= Touch FM =

British radio network

The Touch FM network was a group of Independent Local Radio stations owned by Quidem. The network included stations in Coventry, South Staffordshire, Warwick, Stratford-upon-Avon, Nuneaton & Hinckley, Loughborough, Banbury and Rugby.

The network of stations are listed below.
- Touch FM (Coventry), formerly Kix 96
- Touch FM (Stratford-upon-Avon), formerly The Bear 102
- Touch FM (Warwick)
- Touch FM (Burton, Lichfield and Tamworth), formerly Centre FM
- 107.1 Rugby FM
- Banbury Sound, formerly Touch FM 107.6

Oak FM, which served the Hinckley, Nuneaton and Loughborough areas, was formerly owned by the Lincs FM Group until 2012, when it was acquired by Quidem. Oak FM and Touch FM (Burton, Lichfield and Tamworth) broadcast from a studio centre in Coalville, Leicestershire. Oak FM was sold to ATR Media in 2015 and later ceased broadcasting in July 2016 after running into financial difficulties.

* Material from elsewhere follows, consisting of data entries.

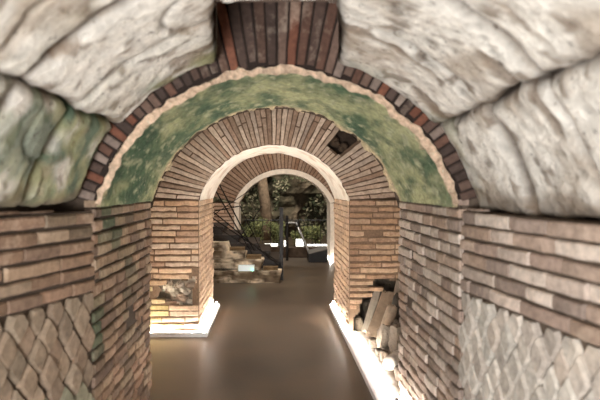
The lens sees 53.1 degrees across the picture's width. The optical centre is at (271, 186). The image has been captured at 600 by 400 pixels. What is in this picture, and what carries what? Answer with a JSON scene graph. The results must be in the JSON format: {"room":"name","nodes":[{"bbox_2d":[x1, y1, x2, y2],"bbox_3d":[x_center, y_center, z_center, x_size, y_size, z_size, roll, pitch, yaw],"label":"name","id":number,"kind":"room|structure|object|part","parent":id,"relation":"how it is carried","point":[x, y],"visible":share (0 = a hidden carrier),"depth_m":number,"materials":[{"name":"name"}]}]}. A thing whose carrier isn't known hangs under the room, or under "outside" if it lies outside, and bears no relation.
{"room":"underground passage","nodes":[
{"label":"underground passage","id":0,"kind":"room"},
{"bbox_2d":[0,210,94,399],"bbox_3d":[-1.487,0.845,0.756,0.642,1.509,4.609,0,0,7],"label":"wall","id":1,"kind":"structure","parent":0,"point":[47,336],"depth_m":2.64,"materials":[{"name":"brick"}]},
{"bbox_2d":[213,175,327,236],"bbox_3d":[-0.001,-1.100,17.604,10.013,5.600,1.267,0,0,0],"label":"rock face","id":2,"kind":"object","parent":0,"point":[293,200],"visible":0.07,"depth_m":17.54,"materials":[{"name":"grey stone"}]},
{"bbox_2d":[213,175,326,236],"bbox_3d":[0.704,-0.144,17.489,5.940,3.418,1.284,0,0,0],"label":"ivy","id":3,"kind":"object","parent":2,"relation":"attached to","point":[246,198],"visible":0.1,"depth_m":17.53,"materials":[{"name":"green plant"}]},
{"bbox_2d":[150,257,398,399],"bbox_3d":[0.000,1.600,6.150,5.200,0.001,15.500,0,0,0],"label":"floor","id":4,"kind":"structure","parent":0,"point":[283,340],"depth_m":5.87,"materials":[{"name":"concrete"}]},
{"bbox_2d":[150,302,219,336],"bbox_3d":[-1.096,1.564,7.180,0.808,0.072,1.580,0,0,0],"label":"light strip","id":5,"kind":"object","parent":4,"relation":"on","point":[206,329],"visible":0.8,"depth_m":6.41,"materials":[{"name":"white plastic"}]},
{"bbox_2d":[150,331,203,331],"bbox_3d":[-1.117,1.576,6.452,0.765,0.048,0.014,0,0,0],"label":"diffuser","id":6,"kind":"object","parent":5,"relation":"attached to","point":[150,331],"depth_m":6.44,"materials":[{"name":"white plastic"}]},
{"bbox_2d":[203,302,216,331],"bbox_3d":[-0.739,1.564,7.220,0.014,0.072,1.500,0,0,0],"label":"diffuser","id":7,"kind":"object","parent":5,"relation":"attached to","point":[212,314],"depth_m":7.03,"materials":[{"name":"white plastic"}]},
{"bbox_2d":[213,222,282,282],"bbox_3d":[-0.929,1.065,10.732,2.218,1.070,1.536,0,0,0],"label":"stone staircase","id":8,"kind":"structure","parent":4,"relation":"on","point":[228,253],"depth_m":10.01,"materials":[{"name":"brown stone"}]},
{"bbox_2d":[238,265,254,270],"bbox_3d":[-0.425,1.343,9.950,0.270,0.105,0.070,0,0,0],"label":"emergency light","id":9,"kind":"object","parent":8,"relation":"attached to","point":[240,267],"visible":1,"depth_m":9.92,"materials":[{"name":"white plastic"}]},
{"bbox_2d":[213,184,282,279],"bbox_3d":[-0.469,0.722,10.184,1.319,1.756,0.291,0,0,0],"label":"stair railing","id":10,"kind":"object","parent":8,"relation":"attached to","point":[231,207],"visible":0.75,"depth_m":10.04,"materials":[{"name":"metal"}]},
{"bbox_3d":[-0.745,0.787,10.050,0.762,0.514,0.014,0,0,0],"label":"rail","id":11,"kind":"part","parent":10,"relation":"part of","materials":[{"name":"metal"}]},
{"bbox_3d":[-0.662,0.553,10.050,0.672,1.150,0.022,0,0,0],"label":"rod","id":12,"kind":"part","parent":10,"relation":"part of","materials":[{"name":"metal"}]},
{"bbox_3d":[-0.687,0.268,10.050,0.844,0.579,0.012,0,0,0],"label":"rod","id":13,"kind":"part","parent":10,"relation":"part of","materials":[{"name":"metal"}]},
{"bbox_3d":[-0.620,0.461,10.050,0.656,1.233,0.022,0,0,0],"label":"rod","id":14,"kind":"part","parent":10,"relation":"part of","materials":[{"name":"metal"}]},
{"bbox_3d":[-0.502,0.850,10.050,1.251,0.846,0.020,0,0,0],"label":"rail","id":15,"kind":"part","parent":10,"relation":"part of","materials":[{"name":"metal"}]},
{"bbox_3d":[-0.502,0.812,10.050,1.252,1.037,0.020,0,0,0],"label":"rail","id":16,"kind":"part","parent":10,"relation":"part of","materials":[{"name":"metal"}]},
{"bbox_3d":[-0.352,0.704,10.050,0.381,0.776,0.014,0,0,0],"label":"rod","id":17,"kind":"part","parent":10,"relation":"part of","materials":[{"name":"metal"}]},
{"bbox_3d":[0.160,0.975,10.300,0.060,1.250,0.060,0,0,0],"label":"post","id":18,"kind":"part","parent":10,"relation":"part of","materials":[{"name":"metal"}]},
{"bbox_2d":[53,2,491,399],"bbox_3d":[0.025,0.062,3.708,3.572,3.075,1.468,0,0,0],"label":"brick arch","id":19,"kind":"object","parent":4,"relation":"on","point":[270,55],"visible":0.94,"depth_m":3.27,"materials":[{"name":"brick"}]},
{"bbox_2d":[213,153,333,261],"bbox_3d":[0.267,-0.100,13.133,6.000,3.400,0.755,0,0,0],"label":"brick arch","id":20,"kind":"object","parent":4,"relation":"on","point":[250,171],"visible":0.25,"depth_m":12.78,"materials":[{"name":"brown brick"}]},
{"bbox_2d":[150,109,399,333],"bbox_3d":[0.022,-0.177,7.247,4.704,3.555,1.566,0,0,0],"label":"brick arch","id":21,"kind":"object","parent":4,"relation":"on","point":[366,210],"visible":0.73,"depth_m":6.49,"materials":[{"name":"brown brick"}]},
{"bbox_2d":[286,215,308,259],"bbox_3d":[0.557,1.110,13.100,0.514,0.980,0.067,0,0,0],"label":"handrail","id":22,"kind":"object","parent":4,"relation":"on","point":[297,223],"visible":1,"depth_m":13.08,"materials":[{"name":"metal"}]},
{"bbox_3d":[0.330,1.110,13.100,0.060,0.980,0.057,0,0,0],"label":"post","id":23,"kind":"part","parent":22,"relation":"part of","materials":[{"name":"metal"}]},
{"bbox_2d":[270,247,326,256],"bbox_3d":[0.450,1.490,13.760,5.900,0.220,0.280,0,0,0],"label":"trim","id":24,"kind":"structure","parent":4,"relation":"on","point":[292,251],"depth_m":13.62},
{"bbox_2d":[262,220,320,246],"bbox_3d":[0.375,1.066,13.760,2.050,0.628,0.014,0,0,0],"label":"fence","id":25,"kind":"object","parent":24,"relation":"on","point":[262,220],"visible":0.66,"depth_m":13.75,"materials":[{"name":"metal"}]},
{"bbox_2d":[307,246,327,261],"bbox_3d":[0.980,1.455,13.075,0.400,0.290,0.690,0,0,0],"label":"platform","id":26,"kind":"object","parent":4,"relation":"on","point":[319,254],"visible":1,"depth_m":12.75,"materials":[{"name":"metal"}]},
{"bbox_2d":[354,316,362,330],"bbox_3d":[0.955,1.507,6.621,0.100,0.172,0.123,0,0,0],"label":"stone block","id":27,"kind":"object","parent":4,"relation":"on","point":[358,321],"visible":0.91,"depth_m":6.57,"materials":[{"name":"beige stone"}]},
{"bbox_2d":[330,302,393,399],"bbox_3d":[0.824,1.562,5.535,0.117,0.075,4.870,0,0,0],"label":"light strip","id":28,"kind":"object","parent":4,"relation":"on","point":[374,382],"visible":1,"depth_m":5.31,"materials":[{"name":"white plastic"}]},
{"bbox_2d":[332,302,348,332],"bbox_3d":[0.810,1.562,7.180,0.014,0.075,1.580,0,0,0],"label":"diffuser","id":29,"kind":"object","parent":28,"relation":"attached to","point":[334,308],"depth_m":7.03,"materials":[{"name":"white plastic"}]},
{"bbox_2d":[354,332,393,399],"bbox_3d":[0.875,1.569,4.735,0.014,0.062,3.270,0,0,0],"label":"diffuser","id":30,"kind":"object","parent":28,"relation":"attached to","point":[377,376],"depth_m":5.11,"materials":[{"name":"white"}]},
{"bbox_2d":[361,298,370,322],"bbox_3d":[1.119,1.432,6.862,0.208,0.336,0.207,0,0,0],"label":"stone block","id":31,"kind":"object","parent":4,"relation":"on","point":[365,303],"visible":0.38,"depth_m":6.79,"materials":[{"name":"black stone"}]},
{"bbox_2d":[354,331,399,397],"bbox_3d":[1.152,1.576,5.445,0.536,0.048,2.050,0,0,0],"label":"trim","id":32,"kind":"structure","parent":4,"relation":"on","point":[388,376],"depth_m":5.11,"materials":[{"name":"white paint"}]},
{"bbox_2d":[361,291,380,332],"bbox_3d":[1.074,1.326,6.476,0.094,0.464,0.377,0,0,38],"label":"marble slab","id":33,"kind":"object","parent":32,"relation":"on","point":[376,295],"visible":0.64,"depth_m":6.45,"materials":[{"name":"beige stone"}]},
{"bbox_2d":[368,337,376,347],"bbox_3d":[0.988,1.503,5.799,0.111,0.100,0.125,0,0,0],"label":"chip","id":34,"kind":"object","parent":32,"relation":"on","point":[372,340],"visible":0.74,"depth_m":5.75,"materials":[{"name":"beige stone"}]},
{"bbox_2d":[375,348,380,356],"bbox_3d":[0.985,1.518,5.502,0.070,0.070,0.108,0,0,0],"label":"chip","id":35,"kind":"object","parent":32,"relation":"on","point":[377,350],"visible":0.56,"depth_m":5.47,"materials":[{"name":"beige stone"}]},
{"bbox_2d":[366,290,393,337],"bbox_3d":[1.144,1.341,6.289,0.148,0.473,0.434,0,0,39],"label":"marble slab","id":36,"kind":"object","parent":32,"relation":"on","point":[386,298],"visible":0.71,"depth_m":6.27,"materials":[{"name":"brown stone"}]},
{"bbox_2d":[394,279,399,294],"bbox_3d":[1.334,1.134,6.390,0.166,0.304,0.089,0,0,-41],"label":"fragment","id":37,"kind":"object","parent":36,"relation":"on","point":[396,288],"visible":0.34,"depth_m":6.37,"materials":[{"name":"stone"}]},
{"bbox_2d":[376,324,389,350],"bbox_3d":[1.057,1.420,5.657,0.142,0.267,0.111,0,0,-9],"label":"stone block","id":38,"kind":"object","parent":32,"relation":"on","point":[382,338],"visible":0.76,"depth_m":5.61,"materials":[{"name":"beige stone"}]},
{"bbox_2d":[380,349,388,360],"bbox_3d":[0.999,1.500,5.343,0.084,0.106,0.106,0,0,0],"label":"chip","id":39,"kind":"object","parent":32,"relation":"on","point":[383,353],"visible":0.69,"depth_m":5.30,"materials":[{"name":"beige stone"}]},
{"bbox_2d":[380,304,397,325],"bbox_3d":[1.149,1.372,5.995,0.117,0.379,0.298,0,0,45],"label":"fragment","id":40,"kind":"object","parent":32,"relation":"on","point":[390,312],"visible":0.59,"depth_m":5.99,"materials":[{"name":"stone"}]},
{"bbox_2d":[383,350,399,370],"bbox_3d":[1.055,1.488,5.153,0.128,0.131,0.238,0,0,36],"label":"drum","id":41,"kind":"object","parent":32,"relation":"on","point":[389,362],"visible":0.65,"depth_m":5.07,"materials":[{"name":"stone"}]},
{"bbox_2d":[388,320,399,352],"bbox_3d":[1.169,1.390,5.516,0.169,0.326,0.168,0,0,-23],"label":"stone block","id":42,"kind":"object","parent":32,"relation":"on","point":[394,332],"visible":0.48,"depth_m":5.47,"materials":[{"name":"beige stone"}]},
{"bbox_2d":[391,293,399,320],"bbox_3d":[1.290,1.316,6.159,0.158,0.474,0.126,0,0,-20],"label":"stone block","id":43,"kind":"object","parent":32,"relation":"on","point":[395,301],"visible":0.2,"depth_m":6.11,"materials":[{"name":"stone"}]},
{"bbox_2d":[394,365,399,380],"bbox_3d":[1.029,1.488,4.798,0.098,0.129,0.105,0,0,0],"label":"chip","id":44,"kind":"object","parent":32,"relation":"on","point":[396,369],"visible":0.35,"depth_m":4.78,"materials":[{"name":"beige stone"}]},
{"bbox_2d":[249,234,326,246],"bbox_3d":[0.000,1.495,16.050,10.000,0.216,4.300,0,0,0],"label":"soil","id":45,"kind":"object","parent":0,"point":[324,239],"visible":0.02,"depth_m":16.47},
{"bbox_2d":[241,225,249,236],"bbox_3d":[-0.783,1.256,15.389,0.472,0.636,0.529,0,0,11],"label":"shrub","id":46,"kind":"object","parent":45,"relation":"on","point":[246,231],"visible":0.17,"depth_m":15.43,"materials":[{"name":"green plant"}]},
{"bbox_2d":[246,216,266,242],"bbox_3d":[-0.382,1.155,15.057,0.540,0.836,0.585,0,0,0],"label":"shrub","id":47,"kind":"object","parent":45,"relation":"on","point":[258,226],"visible":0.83,"depth_m":15.00,"materials":[{"name":"green plant"}]},
{"bbox_2d":[257,178,271,239],"bbox_3d":[-0.211,-0.422,16.759,0.415,3.894,0.413,0,0,0],"label":"trunk","id":48,"kind":"object","parent":45,"relation":"on","point":[264,199],"visible":0.34,"depth_m":16.61,"materials":[{"name":"brown wood"}]},
{"bbox_2d":[264,221,284,246],"bbox_3d":[0.130,1.213,15.191,0.667,0.722,0.457,0,0,40],"label":"shrub","id":49,"kind":"object","parent":45,"relation":"on","point":[275,228],"visible":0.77,"depth_m":15.17,"materials":[{"name":"green plant"}]},
{"bbox_2d":[296,239,303,246],"bbox_3d":[0.670,1.410,14.500,0.200,0.300,0.080,0,0,0],"label":"garden light","id":50,"kind":"object","parent":45,"relation":"on","point":[299,243],"visible":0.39,"depth_m":14.47,"materials":[{"name":"metal"}]},
{"bbox_2d":[291,226,310,244],"bbox_3d":[0.758,1.281,15.523,0.508,0.588,0.672,0,0,28],"label":"shrub","id":51,"kind":"object","parent":45,"relation":"on","point":[305,230],"visible":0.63,"depth_m":15.49,"materials":[{"name":"green plant"}]},
{"bbox_2d":[307,225,322,243],"bbox_3d":[1.113,1.262,15.310,0.443,0.624,0.501,0,0,-11],"label":"shrub","id":52,"kind":"object","parent":45,"relation":"on","point":[314,231],"visible":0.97,"depth_m":15.24,"materials":[{"name":"green plant"}]},
{"bbox_2d":[304,244,326,246],"bbox_3d":[1.120,1.472,14.500,0.680,0.175,0.080,0,0,0],"label":"garden light","id":53,"kind":"object","parent":45,"relation":"on","point":[309,245],"visible":0.36,"depth_m":14.47,"materials":[{"name":"metal"}]},
{"bbox_2d":[0,0,599,223],"bbox_3d":[0.029,-0.661,0.755,3.698,1.704,4.539,0,0,0],"label":"ceiling","id":54,"kind":"structure","parent":0,"point":[513,86],"depth_m":2.20,"materials":[{"name":"stone"}]},
{"bbox_2d":[458,208,599,399],"bbox_3d":[1.428,0.845,0.742,0.530,1.510,4.595,0,0,-6],"label":"wall","id":55,"kind":"structure","parent":0,"point":[530,328],"depth_m":2.35,"materials":[{"name":"brick"}]}
]}

All of Quidem's stations were broadcast from a studio in Honiley, near Kenilworth in Warwickshire.

==Station rebrands==

In September 2019, Quidem announced it had entered a brand licensing agreement with Global, citing financial losses. Two months later, following permission from regulator, Ofcom to change the station's format, it was confirmed that Quidem's stations would merge and launch as Capital Mid-Counties on 2 December 2019.

The Touch FM stations, Rugby FM and Banbury Sound ceased broadcasting at 7pm on Friday 29 November 2019.